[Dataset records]
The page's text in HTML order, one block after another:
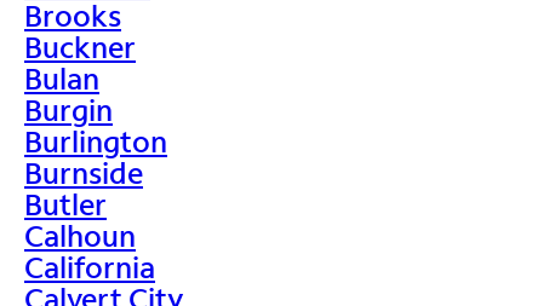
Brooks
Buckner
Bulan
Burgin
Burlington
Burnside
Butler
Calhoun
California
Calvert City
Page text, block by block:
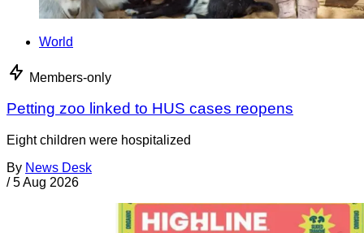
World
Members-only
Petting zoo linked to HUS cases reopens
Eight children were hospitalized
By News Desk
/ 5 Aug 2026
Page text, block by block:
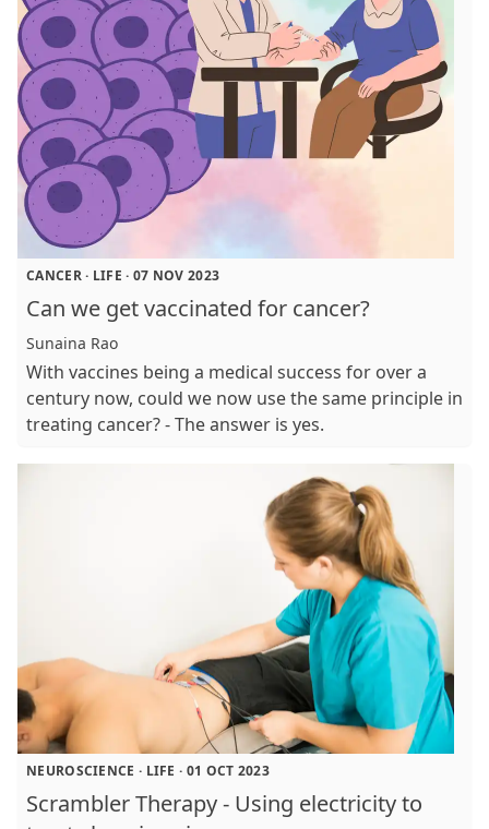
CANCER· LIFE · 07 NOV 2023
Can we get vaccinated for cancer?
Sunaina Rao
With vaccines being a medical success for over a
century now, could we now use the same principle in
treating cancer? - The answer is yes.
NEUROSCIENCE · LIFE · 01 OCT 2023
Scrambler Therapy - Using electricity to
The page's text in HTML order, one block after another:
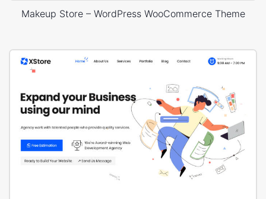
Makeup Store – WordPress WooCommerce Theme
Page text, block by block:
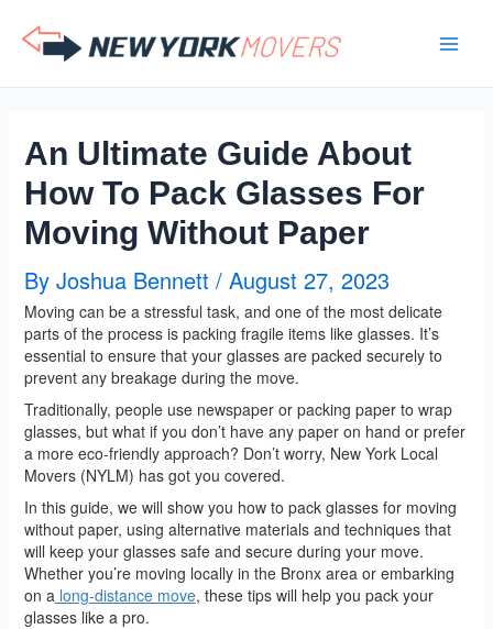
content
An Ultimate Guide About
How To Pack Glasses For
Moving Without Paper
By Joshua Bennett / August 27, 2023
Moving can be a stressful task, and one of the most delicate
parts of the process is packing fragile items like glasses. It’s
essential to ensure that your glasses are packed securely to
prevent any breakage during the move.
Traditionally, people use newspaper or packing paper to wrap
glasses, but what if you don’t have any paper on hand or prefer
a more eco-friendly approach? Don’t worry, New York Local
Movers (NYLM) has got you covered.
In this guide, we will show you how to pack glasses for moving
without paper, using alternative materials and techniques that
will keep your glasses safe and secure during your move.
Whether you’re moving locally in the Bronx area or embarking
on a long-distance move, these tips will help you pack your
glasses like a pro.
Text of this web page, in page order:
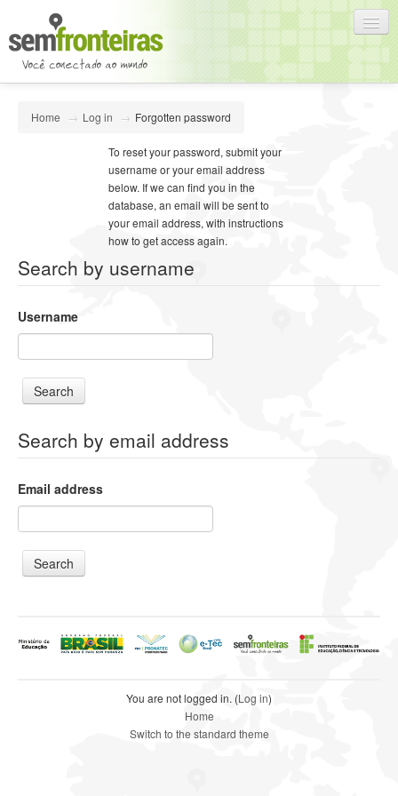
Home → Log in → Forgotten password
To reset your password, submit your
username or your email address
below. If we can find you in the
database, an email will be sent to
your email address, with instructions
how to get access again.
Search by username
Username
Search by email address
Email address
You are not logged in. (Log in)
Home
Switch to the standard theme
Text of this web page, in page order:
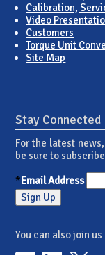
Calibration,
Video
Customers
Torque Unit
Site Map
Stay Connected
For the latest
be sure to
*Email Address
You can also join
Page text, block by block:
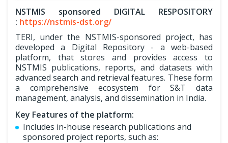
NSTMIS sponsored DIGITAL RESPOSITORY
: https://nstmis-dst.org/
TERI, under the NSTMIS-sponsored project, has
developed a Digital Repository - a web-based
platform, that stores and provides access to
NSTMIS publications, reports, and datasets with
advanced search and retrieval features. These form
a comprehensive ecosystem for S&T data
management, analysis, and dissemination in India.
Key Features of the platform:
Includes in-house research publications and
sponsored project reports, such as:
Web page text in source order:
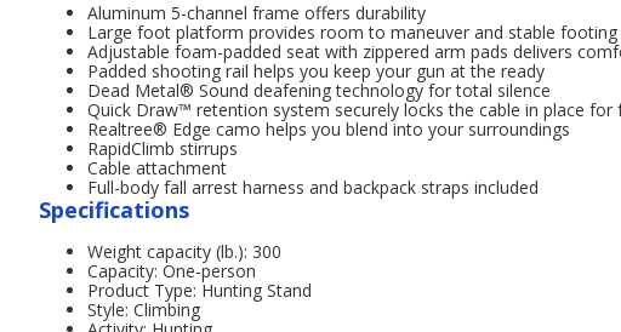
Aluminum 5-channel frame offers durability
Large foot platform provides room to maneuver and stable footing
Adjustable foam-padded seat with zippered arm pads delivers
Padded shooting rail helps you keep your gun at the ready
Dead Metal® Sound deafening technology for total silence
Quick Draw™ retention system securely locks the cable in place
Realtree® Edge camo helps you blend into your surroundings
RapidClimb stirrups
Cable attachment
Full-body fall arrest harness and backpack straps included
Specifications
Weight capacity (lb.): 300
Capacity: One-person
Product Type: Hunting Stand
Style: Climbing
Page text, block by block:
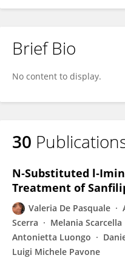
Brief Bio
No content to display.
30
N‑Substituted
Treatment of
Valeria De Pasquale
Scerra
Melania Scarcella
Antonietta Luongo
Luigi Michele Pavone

## What the exercise asks
Taking the line with "Adjustable foam-padded seat" as the first and the line with "Quick Draw™ retention" as the last, retype that stretch of the data above exactly, with no other lines.

## Answer section
Adjustable foam-padded seat with zippered arm pads delivers
Padded shooting rail helps you keep your gun at the ready
Dead Metal® Sound deafening technology for total silence
Quick Draw™ retention system securely locks the cable in place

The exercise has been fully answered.